» **Exercise directions**
Copy the lines below exactly, starting at the line that contains "diseñados para el" and stopping after the last line, and include no other lines.

» **Items listed in a dataset**
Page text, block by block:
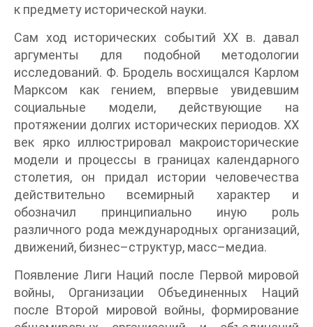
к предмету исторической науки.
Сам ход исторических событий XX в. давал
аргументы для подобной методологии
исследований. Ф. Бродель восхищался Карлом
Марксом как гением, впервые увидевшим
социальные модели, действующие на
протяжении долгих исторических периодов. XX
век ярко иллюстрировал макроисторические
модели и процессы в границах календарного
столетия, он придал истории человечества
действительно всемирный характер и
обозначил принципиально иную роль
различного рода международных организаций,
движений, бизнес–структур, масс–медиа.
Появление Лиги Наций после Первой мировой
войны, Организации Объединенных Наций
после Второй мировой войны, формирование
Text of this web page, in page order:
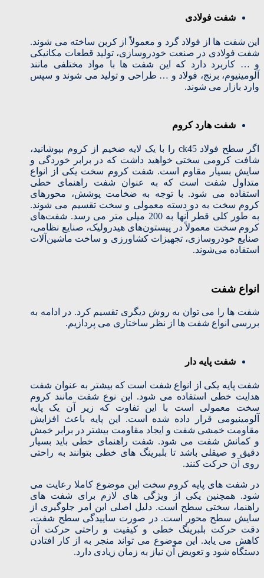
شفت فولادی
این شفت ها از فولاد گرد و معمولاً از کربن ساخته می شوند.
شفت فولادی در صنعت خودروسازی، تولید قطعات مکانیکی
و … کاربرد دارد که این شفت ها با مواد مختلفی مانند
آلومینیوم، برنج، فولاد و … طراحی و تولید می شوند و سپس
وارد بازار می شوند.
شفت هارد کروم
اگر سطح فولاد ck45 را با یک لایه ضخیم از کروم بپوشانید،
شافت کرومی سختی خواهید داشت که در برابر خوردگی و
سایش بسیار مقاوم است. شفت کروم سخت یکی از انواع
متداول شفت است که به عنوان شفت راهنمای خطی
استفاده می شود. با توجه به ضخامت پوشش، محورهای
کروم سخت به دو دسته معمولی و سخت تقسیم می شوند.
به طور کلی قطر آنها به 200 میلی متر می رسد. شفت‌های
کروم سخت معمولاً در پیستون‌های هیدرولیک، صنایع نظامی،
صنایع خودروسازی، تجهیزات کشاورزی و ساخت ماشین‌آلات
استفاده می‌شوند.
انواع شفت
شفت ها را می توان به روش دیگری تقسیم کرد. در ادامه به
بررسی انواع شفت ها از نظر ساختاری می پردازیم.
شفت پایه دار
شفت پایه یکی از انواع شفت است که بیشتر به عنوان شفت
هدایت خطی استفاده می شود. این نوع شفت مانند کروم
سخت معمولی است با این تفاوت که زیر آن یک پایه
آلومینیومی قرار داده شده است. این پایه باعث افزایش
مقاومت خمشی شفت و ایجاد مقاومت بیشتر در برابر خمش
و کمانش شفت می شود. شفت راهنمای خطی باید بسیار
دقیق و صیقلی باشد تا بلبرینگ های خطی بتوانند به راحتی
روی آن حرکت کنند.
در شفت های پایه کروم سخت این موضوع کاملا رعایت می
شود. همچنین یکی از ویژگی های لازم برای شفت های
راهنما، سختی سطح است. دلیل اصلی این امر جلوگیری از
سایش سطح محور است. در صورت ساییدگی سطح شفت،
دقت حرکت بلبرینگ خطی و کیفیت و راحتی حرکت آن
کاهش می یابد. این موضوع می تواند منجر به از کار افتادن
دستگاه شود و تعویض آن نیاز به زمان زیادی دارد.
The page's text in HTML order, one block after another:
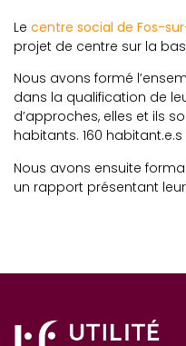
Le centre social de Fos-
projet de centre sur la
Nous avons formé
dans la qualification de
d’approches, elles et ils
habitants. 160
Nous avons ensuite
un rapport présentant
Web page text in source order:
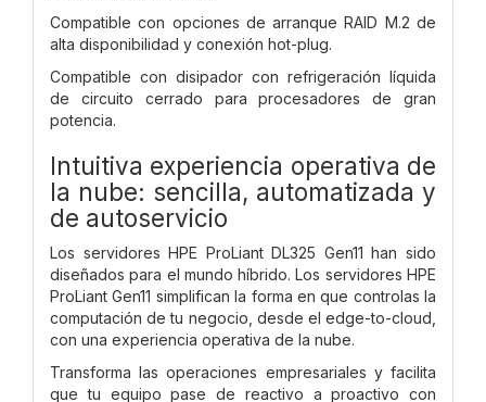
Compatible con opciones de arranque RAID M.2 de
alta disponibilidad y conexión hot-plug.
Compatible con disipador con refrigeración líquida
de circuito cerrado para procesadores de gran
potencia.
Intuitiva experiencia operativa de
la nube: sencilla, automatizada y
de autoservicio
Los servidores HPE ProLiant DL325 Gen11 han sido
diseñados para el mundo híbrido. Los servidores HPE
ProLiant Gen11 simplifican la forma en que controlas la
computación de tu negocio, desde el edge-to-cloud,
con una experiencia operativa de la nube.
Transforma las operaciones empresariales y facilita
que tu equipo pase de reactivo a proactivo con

» **Result**
diseñados para el mundo híbrido. Los servidores HPE
ProLiant Gen11 simplifican la forma en que controlas la
computación de tu negocio, desde el edge-to-cloud,
con una experiencia operativa de la nube.
Transforma las operaciones empresariales y facilita
que tu equipo pase de reactivo a proactivo con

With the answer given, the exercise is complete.